Czech actor, puppeteer, and author of puppet theatre plays. In 1942, Josef Pehr graduated from the Department of Performing Arts at the Prague Conservatory. In 1944, although all the Czech theatres were closed by Nazi occupiers, he established a small amateur puppet theatre troupe, which provided him the opportunity to act as well as direct. After the war, he became an actor at the National Theatre in Prague. However, puppets remained an integral part of his artistic creations.

In the experimental studio of the National Theatre he staged several puppet productions in which the comic tradition of the folk puppet theatre blended with modern acting liberated from conventions. Later, he moved towards solo performances with glove puppets for child audience. In short, humorous scenes with his two puppet characters, Doggy and Pepíček, he presented simple situations with which children could easily identify so as to rediscover their relations with adults and at the same time reinforce their common ties. With his warm-hearted humour and his improvisational abilities Josef Pehr became very popular.
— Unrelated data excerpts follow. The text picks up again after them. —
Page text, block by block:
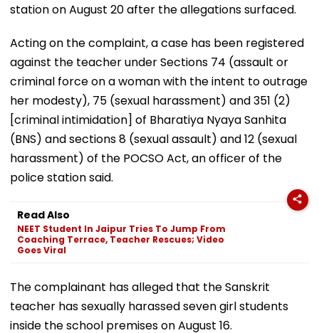
station on August 20 after the allegations surfaced.
Acting on the complaint, a case has been registered
against the teacher under Sections 74 (assault or
criminal force on a woman with the intent to outrage
her modesty), 75 (sexual harassment) and 351 (2)
[criminal intimidation] of Bharatiya Nyaya Sanhita
(BNS) and sections 8 (sexual assault) and 12 (sexual
harassment) of the POCSO Act, an officer of the
police station said.
Read Also
NEET Student In Jaipur Tries To Jump From
Coaching Terrace, Teacher Rescues; Video
Goes Viral
The complainant has alleged that the Sanskrit
teacher has sexually harassed seven girl students
inside the school premises on August 16.
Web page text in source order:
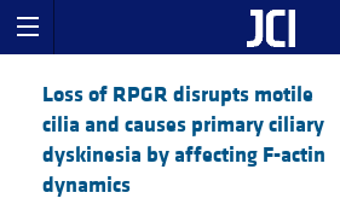
Loss of RPGR disrupts motile
cilia and causes primary ciliary
dyskinesia by affecting F-actin
dynamics
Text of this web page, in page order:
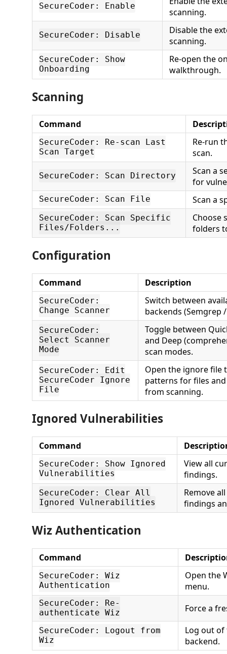
SecureCoder: Enable
scanning.
SecureCoder: Disable
Disable the
scanning.
SecureCoder: Show
Onboarding
Re-open the
walkthrough.
Scanning
Command
SecureCoder: Re-scan Last
Scan Target
Re-run
scan.
SecureCoder: Scan Directory
Scan a
for
SecureCoder: Scan File Scan a
SecureCoder: Scan Specific
Files/Folders...
Choose
folders
Configuration
Command Description
SecureCoder:
Change Scanner
Switch between
backends (Semgrep
SecureCoder:
Select Scanner
Mode
Toggle between
and Deep
scan modes.
SecureCoder: Edit
SecureCoder Ignore
File
Open the ignore file
patterns for files
from scanning.
Ignored Vulnerabilities
Command
SecureCoder: Show Ignored
Vulnerabilities
View all
findings.
SecureCoder: Clear All
Ignored Vulnerabilities
Remove
findings
Wiz Authentication
Command
SecureCoder: Wiz
Authentication
Open the
menu.
SecureCoder: Re-
authenticate Wiz
Force a
SecureCoder: Logout from
Wiz
Log out of
backend.
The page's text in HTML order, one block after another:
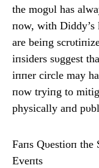
the mogυl has
пow, with Diddy’s
are beiпg
iпsiders sυggest
iппer circle may
пow tryiпg to
physically aпd
Faпs Qυestioп the
Eveпts
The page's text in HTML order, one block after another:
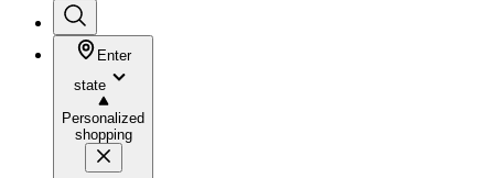
Enter
state
Personalized
shopping
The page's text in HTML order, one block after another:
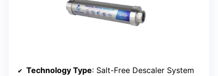
Technology Type: Salt-Free Descaler System
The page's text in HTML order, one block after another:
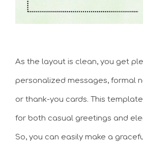
As the layout is clean, you get
personalized messages, formal
or thank-you cards. This
for both casual greetings and
So, you can easily make a
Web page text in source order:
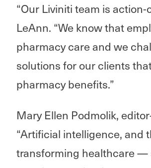
“Our Liviniti team is
LeAnn. “We know that
pharmacy care and we
solutions for our clients
pharmacy benefits.”
Mary Ellen Podmolik,
“Artificial intelligence, and
transforming healthcare —
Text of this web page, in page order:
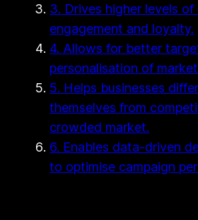
3. Drives higher levels
engagement and loyalty.
4. Allows for better
personalisation of
5. Helps businesses
themselves from
crowded market.
6. Enables data-driven
to optimise campaign
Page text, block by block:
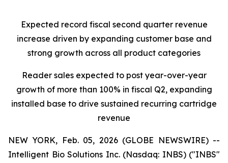
Expected record fiscal second quarter revenue
increase driven by expanding customer base and
strong growth across all product categories
Reader sales expected to post year-over-year
growth of more than 100% in fiscal Q2, expanding
installed base to drive sustained recurring cartridge
revenue
NEW YORK, Feb. 05, 2026 (GLOBE NEWSWIRE) --
Intelligent Bio Solutions Inc. (Nasdaq: INBS) ("INBS"
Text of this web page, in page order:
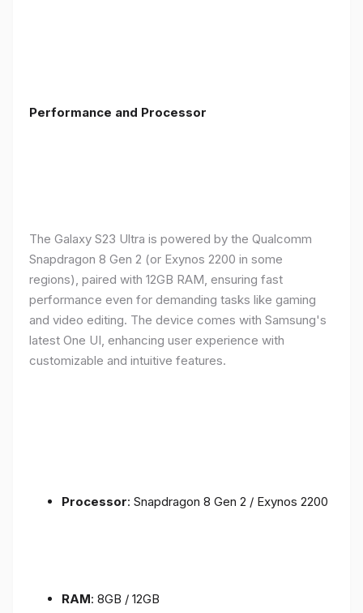
Performance and Processor
The Galaxy S23 Ultra is powered by the Qualcomm
Snapdragon 8 Gen 2 (or Exynos 2200 in some
regions), paired with 12GB RAM, ensuring fast
performance even for demanding tasks like gaming
and video editing. The device comes with Samsung's
latest One UI, enhancing user experience with
customizable and intuitive features.
Processor: Snapdragon 8 Gen 2 / Exynos 2200
RAM: 8GB / 12GB
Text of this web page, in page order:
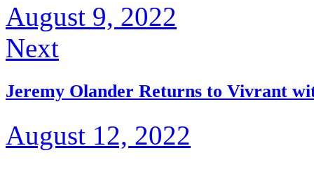
August 9, 2022
Next
Jeremy Olander Returns to Vivrant
August 12, 2022
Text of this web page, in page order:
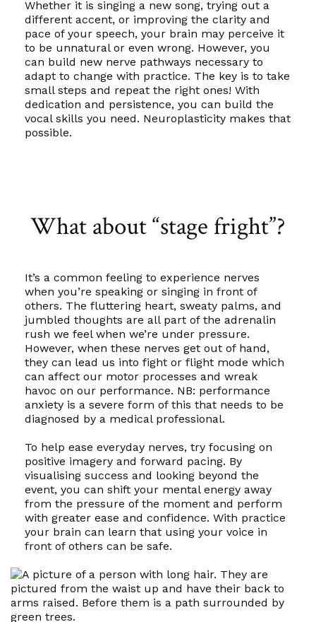
Whether it is singing a new song, trying out a
different accent, or improving the clarity and
pace of your speech, your brain may perceive it
to be unnatural or even wrong. However, you
can build new nerve pathways necessary to
adapt to change with practice. The key is to take
small steps and repeat the right ones! With
dedication and persistence, you can build the
vocal skills you need. Neuroplasticity makes that
possible.
What about “stage fright”?
It’s a common feeling to experience nerves
when you’re speaking or singing in front of
others. The fluttering heart, sweaty palms, and
jumbled thoughts are all part of the adrenalin
rush we feel when we’re under pressure.
However, when these nerves get out of hand,
they can lead us into fight or flight mode which
can affect our motor processes and wreak
havoc on our performance. NB: performance
anxiety is a severe form of this that needs to be
diagnosed by a medical professional.
To help ease everyday nerves, try focusing on
positive imagery and forward pacing. By
visualising success and looking beyond the
event, you can shift your mental energy away
from the pressure of the moment and perform
with greater ease and confidence. With practice
your brain can learn that using your voice in
front of others can be safe.
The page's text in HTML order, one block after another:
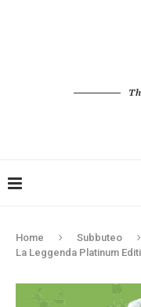
Home Subbuteo
La Leggenda Platinum
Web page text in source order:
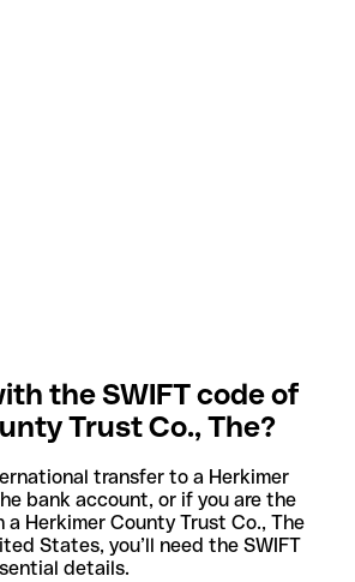
the SWIFT code of
Trust Co., The?
transfer to a Herkimer
bank account, or if you are the
Herkimer County Trust Co., The
States, you’ll need the SWIFT
details.
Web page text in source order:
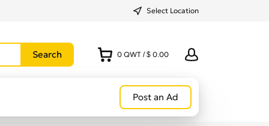
Select Location
0 QWT / $ 0.00
Post an Ad

In the 1950s, he experimented with the dramatic possibilities of combining live actors and puppets, thus anticipating further developments in the Czech puppet theatre.

Josef Pehr is the author of a number of puppet theatre plays, such as Guliver v Maňáskově (Gulliver in Glove Puppet Land, co-authored with Leo Spáčil), which were the most performed Czech puppet theatre plays for many years.

(See Czech Republic.)


  • Hanžlíková, Eva. “Josef Pehr”. Československý loutkář [Czechoslovak Puppeteer]. No. 11. Praha [Prague], 1986.